**INSTRUCTIONS TO FOLLOW:** Give back the full listing exactly, setting the pictures aside.
══ MATERIAL SHOWN ══
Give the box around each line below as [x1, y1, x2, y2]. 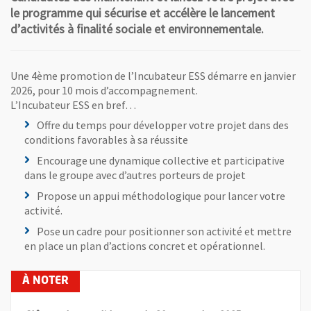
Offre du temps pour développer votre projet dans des [37, 118, 289, 133]
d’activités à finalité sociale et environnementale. [10, 22, 264, 37]
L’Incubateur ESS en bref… [10, 98, 136, 112]
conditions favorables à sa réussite [24, 133, 188, 147]
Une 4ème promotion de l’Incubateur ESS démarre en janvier [10, 69, 296, 83]
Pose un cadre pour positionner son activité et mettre [37, 224, 292, 238]
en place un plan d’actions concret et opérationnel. [24, 238, 265, 253]
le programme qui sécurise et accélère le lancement [10, 6, 275, 21]
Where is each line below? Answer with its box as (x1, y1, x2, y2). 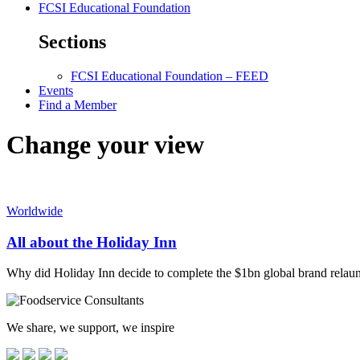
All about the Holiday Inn (6, 233, 177, 251)
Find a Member (39, 98, 117, 112)
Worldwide (6, 203, 63, 218)
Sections (39, 31, 106, 53)
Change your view (6, 129, 204, 159)
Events (39, 84, 73, 98)
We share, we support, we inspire (6, 321, 174, 335)
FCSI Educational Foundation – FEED (71, 69, 268, 84)
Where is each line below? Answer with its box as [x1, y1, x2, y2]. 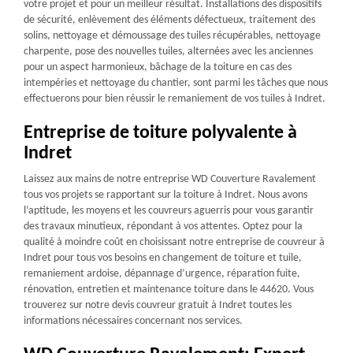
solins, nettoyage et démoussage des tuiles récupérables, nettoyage [24, 29, 321, 42]
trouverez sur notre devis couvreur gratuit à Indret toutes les [24, 299, 292, 311]
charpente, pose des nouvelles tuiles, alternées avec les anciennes [24, 45, 313, 58]
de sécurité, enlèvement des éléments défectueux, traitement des [24, 13, 315, 26]
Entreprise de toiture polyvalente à [24, 123, 297, 143]
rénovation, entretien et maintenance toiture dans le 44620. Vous [24, 283, 314, 295]
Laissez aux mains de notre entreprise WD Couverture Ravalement [24, 173, 316, 185]
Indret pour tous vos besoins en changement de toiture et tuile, [24, 251, 302, 264]
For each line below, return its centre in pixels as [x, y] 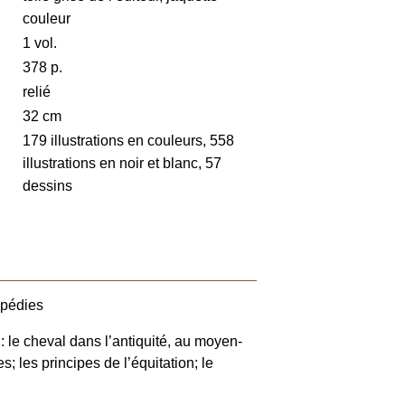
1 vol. [40, 43]
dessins [48, 186]
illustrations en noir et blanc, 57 [122, 163]
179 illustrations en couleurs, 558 [129, 141]
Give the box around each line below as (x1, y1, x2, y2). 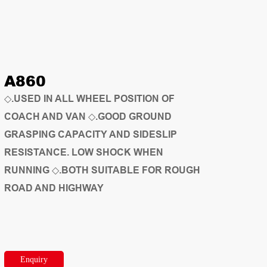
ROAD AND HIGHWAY (4, 181, 104, 195)
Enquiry (20, 255, 48, 264)
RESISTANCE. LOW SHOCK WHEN (4, 145, 163, 159)
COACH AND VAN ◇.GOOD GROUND (4, 110, 172, 123)
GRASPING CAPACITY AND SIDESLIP (4, 128, 177, 141)
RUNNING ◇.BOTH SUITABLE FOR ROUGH (4, 163, 200, 177)
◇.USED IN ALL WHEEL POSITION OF (4, 92, 175, 105)
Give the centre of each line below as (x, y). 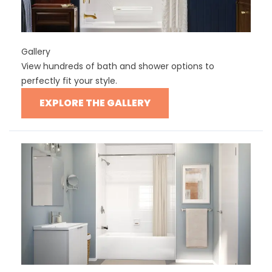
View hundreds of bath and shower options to (118, 66)
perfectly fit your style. (69, 81)
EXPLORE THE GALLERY (95, 103)
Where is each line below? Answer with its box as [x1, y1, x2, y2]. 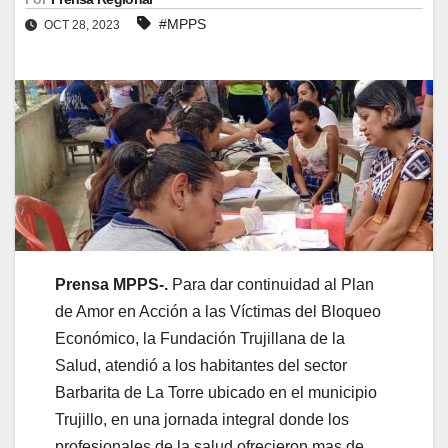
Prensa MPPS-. [55, 276, 172, 294]
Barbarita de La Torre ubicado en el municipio [55, 384, 377, 402]
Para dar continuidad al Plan [172, 276, 374, 294]
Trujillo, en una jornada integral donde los [55, 411, 349, 429]
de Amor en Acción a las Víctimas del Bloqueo [55, 303, 381, 321]
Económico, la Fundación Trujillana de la [55, 330, 345, 348]
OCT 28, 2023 [41, 17, 123, 32]
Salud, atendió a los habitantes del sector [55, 357, 347, 375]
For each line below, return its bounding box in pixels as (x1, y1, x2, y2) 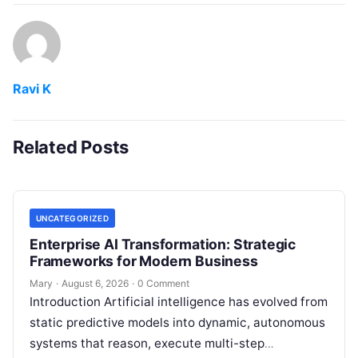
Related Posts (13, 137, 129, 158)
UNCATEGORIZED (36, 213, 109, 224)
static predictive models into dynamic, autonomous (30, 315, 325, 331)
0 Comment (137, 277, 189, 290)
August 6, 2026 (62, 277, 129, 290)
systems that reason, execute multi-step (30, 336, 265, 352)
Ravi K (13, 81, 51, 97)
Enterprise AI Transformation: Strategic (30, 236, 296, 253)
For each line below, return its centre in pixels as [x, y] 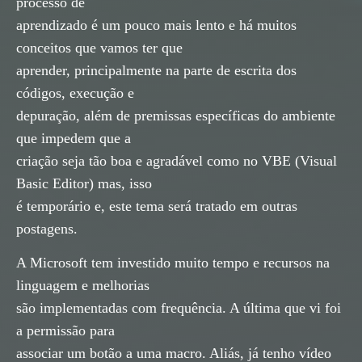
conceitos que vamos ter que [99, 47]
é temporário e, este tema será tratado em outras [157, 206]
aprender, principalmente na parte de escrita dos [156, 70]
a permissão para [65, 330]
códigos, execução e [75, 93]
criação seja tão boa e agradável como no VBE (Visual [177, 160]
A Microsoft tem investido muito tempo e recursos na [173, 262]
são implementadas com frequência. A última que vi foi [179, 307]
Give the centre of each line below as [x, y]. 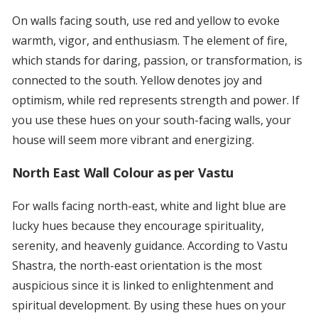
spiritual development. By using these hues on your [149, 306]
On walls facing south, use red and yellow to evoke [146, 21]
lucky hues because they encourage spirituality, [138, 226]
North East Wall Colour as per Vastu [122, 173]
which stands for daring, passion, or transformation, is [157, 61]
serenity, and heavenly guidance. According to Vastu [149, 246]
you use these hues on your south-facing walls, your [151, 120]
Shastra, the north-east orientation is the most [137, 266]
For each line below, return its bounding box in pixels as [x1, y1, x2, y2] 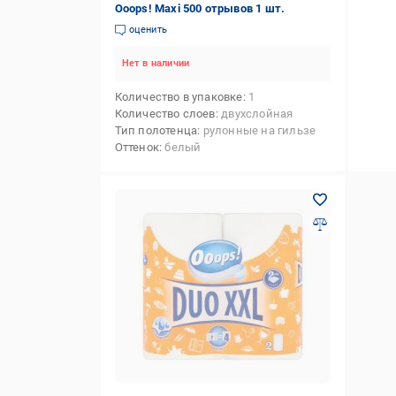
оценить [128, 24, 167, 35]
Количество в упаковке [114, 90, 243, 103]
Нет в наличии [121, 57, 190, 69]
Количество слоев [114, 107, 216, 120]
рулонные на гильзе [202, 124, 316, 137]
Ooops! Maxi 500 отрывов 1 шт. [114, 2, 286, 15]
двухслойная [221, 107, 293, 120]
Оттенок [114, 141, 159, 154]
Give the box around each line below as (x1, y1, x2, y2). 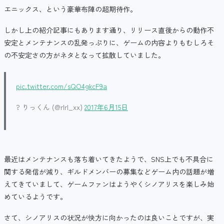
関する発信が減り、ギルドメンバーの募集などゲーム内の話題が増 (4, 166, 214, 176)
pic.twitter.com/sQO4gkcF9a (16, 81, 107, 91)
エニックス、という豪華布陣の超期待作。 (4, 4, 137, 14)
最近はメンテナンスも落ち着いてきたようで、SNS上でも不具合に (4, 153, 213, 164)
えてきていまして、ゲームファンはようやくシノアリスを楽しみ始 (4, 178, 214, 189)
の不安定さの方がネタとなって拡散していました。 (4, 50, 165, 60)
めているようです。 (4, 191, 67, 201)
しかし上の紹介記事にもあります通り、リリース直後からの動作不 (4, 25, 214, 35)
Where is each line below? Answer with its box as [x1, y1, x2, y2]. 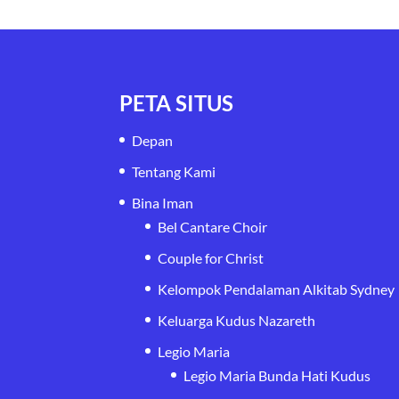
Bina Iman [132, 193, 194, 211]
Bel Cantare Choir [158, 217, 268, 235]
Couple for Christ [158, 248, 265, 266]
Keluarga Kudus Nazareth [158, 311, 316, 329]
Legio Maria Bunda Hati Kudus [183, 366, 371, 384]
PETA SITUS [119, 89, 234, 116]
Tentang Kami [132, 162, 216, 180]
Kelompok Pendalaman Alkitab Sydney [158, 280, 395, 297]
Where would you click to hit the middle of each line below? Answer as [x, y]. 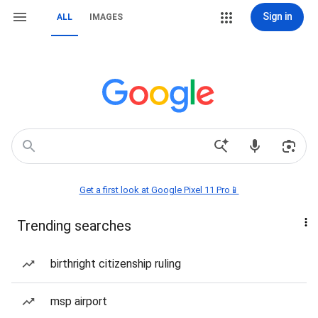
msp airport [79, 301]
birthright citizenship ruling [116, 264]
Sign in [277, 16]
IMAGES [106, 17]
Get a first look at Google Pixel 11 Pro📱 [159, 190]
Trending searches [74, 226]
═══
**EXERCISE SOLUTION:**
Give the box around each line below as [x1, y1, x2, y2]. 
Offre du temps pour développer votre projet dans des [37, 118, 289, 133]
d’activités à finalité sociale et environnementale. [10, 22, 264, 37]
L’Incubateur ESS en bref… [10, 98, 136, 112]
conditions favorables à sa réussite [24, 133, 188, 147]
Une 4ème promotion de l’Incubateur ESS démarre en janvier [10, 69, 296, 83]
Pose un cadre pour positionner son activité et mettre [37, 224, 292, 238]
en place un plan d’actions concret et opérationnel. [24, 238, 265, 253]
le programme qui sécurise et accélère le lancement [10, 6, 275, 21]
Where is each line below? Answer with its box as (x1, y1, x2, y2). 
All about the Holiday Inn (6, 233, 177, 251)
Find a Member (39, 98, 117, 112)
Worldwide (6, 203, 63, 218)
Sections (39, 31, 106, 53)
Change your view (6, 129, 204, 159)
Events (39, 84, 73, 98)
We share, we support, we inspire (6, 321, 174, 335)
FCSI Educational Foundation – FEED (71, 69, 268, 84)
Where is each line below? Answer with its box as [x1, y1, x2, y2]. 
solins, nettoyage et démoussage des tuiles récupérables, nettoyage [24, 29, 321, 42]
trouverez sur notre devis couvreur gratuit à Indret toutes les [24, 299, 292, 311]
charpente, pose des nouvelles tuiles, alternées avec les anciennes [24, 45, 313, 58]
de sécurité, enlèvement des éléments défectueux, traitement des [24, 13, 315, 26]
Entreprise de toiture polyvalente à [24, 123, 297, 143]
rénovation, entretien et maintenance toiture dans le 44620. Vous [24, 283, 314, 295]
Laissez aux mains de notre entreprise WD Couverture Ravalement [24, 173, 316, 185]
Indret pour tous vos besoins en changement de toiture et tuile, [24, 251, 302, 264]
For each line below, return its centre in pixels as [x, y] 
1 vol. [40, 43]
dessins [48, 186]
illustrations en noir et blanc, 57 [122, 163]
179 illustrations en couleurs, 558 [129, 141]
Give the box around each line below as (x1, y1, x2, y2). 
ROAD AND HIGHWAY (4, 181, 104, 195)
Enquiry (20, 255, 48, 264)
RESISTANCE. LOW SHOCK WHEN (4, 145, 163, 159)
COACH AND VAN ◇.GOOD GROUND (4, 110, 172, 123)
GRASPING CAPACITY AND SIDESLIP (4, 128, 177, 141)
RUNNING ◇.BOTH SUITABLE FOR ROUGH (4, 163, 200, 177)
◇.USED IN ALL WHEEL POSITION OF (4, 92, 175, 105)
Give the centre of each line below as (x, y). 
View hundreds of bath and shower options to (118, 66)
perfectly fit your style. (69, 81)
EXPLORE THE GALLERY (95, 103)
Where is each line below? Answer with its box as [x1, y1, x2, y2]. 
Prensa MPPS-. [55, 276, 172, 294]
Barbarita de La Torre ubicado en el municipio [55, 384, 377, 402]
Para dar continuidad al Plan [172, 276, 374, 294]
Trujillo, en una jornada integral donde los [55, 411, 349, 429]
de Amor en Acción a las Víctimas del Bloqueo [55, 303, 381, 321]
Económico, la Fundación Trujillana de la [55, 330, 345, 348]
OCT 28, 2023 [41, 17, 123, 32]
Salud, atendió a los habitantes del sector [55, 357, 347, 375]
For each line below, return its bounding box in pixels as (x1, y1, x2, y2) 
Related Posts (13, 137, 129, 158)
UNCATEGORIZED (36, 213, 109, 224)
static predictive models into dynamic, autonomous (30, 315, 325, 331)
0 Comment (137, 277, 189, 290)
August 6, 2026 (62, 277, 129, 290)
systems that reason, execute multi-step (30, 336, 265, 352)
Ravi K (13, 81, 51, 97)
Enterprise AI Transformation: Strategic (30, 236, 296, 253)
For each line below, return its centre in pixels as [x, y] 
conceitos que vamos ter que [99, 47]
é temporário e, este tema será tratado em outras [157, 206]
aprender, principalmente na parte de escrita dos [156, 70]
a permissão para [65, 330]
códigos, execução e [75, 93]
criação seja tão boa e agradável como no VBE (Visual [177, 160]
A Microsoft tem investido muito tempo e recursos na [173, 262]
são implementadas com frequência. A última que vi foi [179, 307]
Give the centre of each line below as [x, y]. 
spiritual development. By using these hues on your [149, 306]
On walls facing south, use red and yellow to evoke [146, 21]
lucky hues because they encourage spirituality, [138, 226]
North East Wall Colour as per Vastu [122, 173]
which stands for daring, passion, or transformation, is [157, 61]
serenity, and heavenly guidance. According to Vastu [149, 246]
you use these hues on your south-facing walls, your [151, 120]
Shastra, the north-east orientation is the most [137, 266]
For each line below, return its bounding box in pixels as [x1, y1, x2, y2] 
оценить [128, 24, 167, 35]
Количество в упаковке [114, 90, 243, 103]
Нет в наличии [121, 57, 190, 69]
Количество слоев [114, 107, 216, 120]
рулонные на гильзе [202, 124, 316, 137]
Ooops! Maxi 500 отрывов 1 шт. [114, 2, 286, 15]
двухслойная [221, 107, 293, 120]
Оттенок [114, 141, 159, 154]
Give the box around each line below as (x1, y1, x2, y2). 
関する発信が減り、ギルドメンバーの募集などゲーム内の話題が増 (4, 166, 214, 176)
pic.twitter.com/sQO4gkcF9a (16, 81, 107, 91)
エニックス、という豪華布陣の超期待作。 (4, 4, 137, 14)
最近はメンテナンスも落ち着いてきたようで、SNS上でも不具合に (4, 153, 213, 164)
えてきていまして、ゲームファンはようやくシノアリスを楽しみ始 (4, 178, 214, 189)
の不安定さの方がネタとなって拡散していました。 (4, 50, 165, 60)
めているようです。 (4, 191, 67, 201)
しかし上の紹介記事にもあります通り、リリース直後からの動作不 (4, 25, 214, 35)
Where is each line below? Answer with its box as [x1, y1, x2, y2]. 
Bina Iman [132, 193, 194, 211]
Bel Cantare Choir [158, 217, 268, 235]
Couple for Christ [158, 248, 265, 266]
Keluarga Kudus Nazareth [158, 311, 316, 329]
Legio Maria Bunda Hati Kudus [183, 366, 371, 384]
PETA SITUS [119, 89, 234, 116]
Tentang Kami [132, 162, 216, 180]
Kelompok Pendalaman Alkitab Sydney [158, 280, 395, 297]
Where would you click to hit the middle of each line below? Answer as [x, y]. 
msp airport [79, 301]
birthright citizenship ruling [116, 264]
Sign in [277, 16]
IMAGES [106, 17]
Get a first look at Google Pixel 11 Pro📱 [159, 190]
Trending searches [74, 226]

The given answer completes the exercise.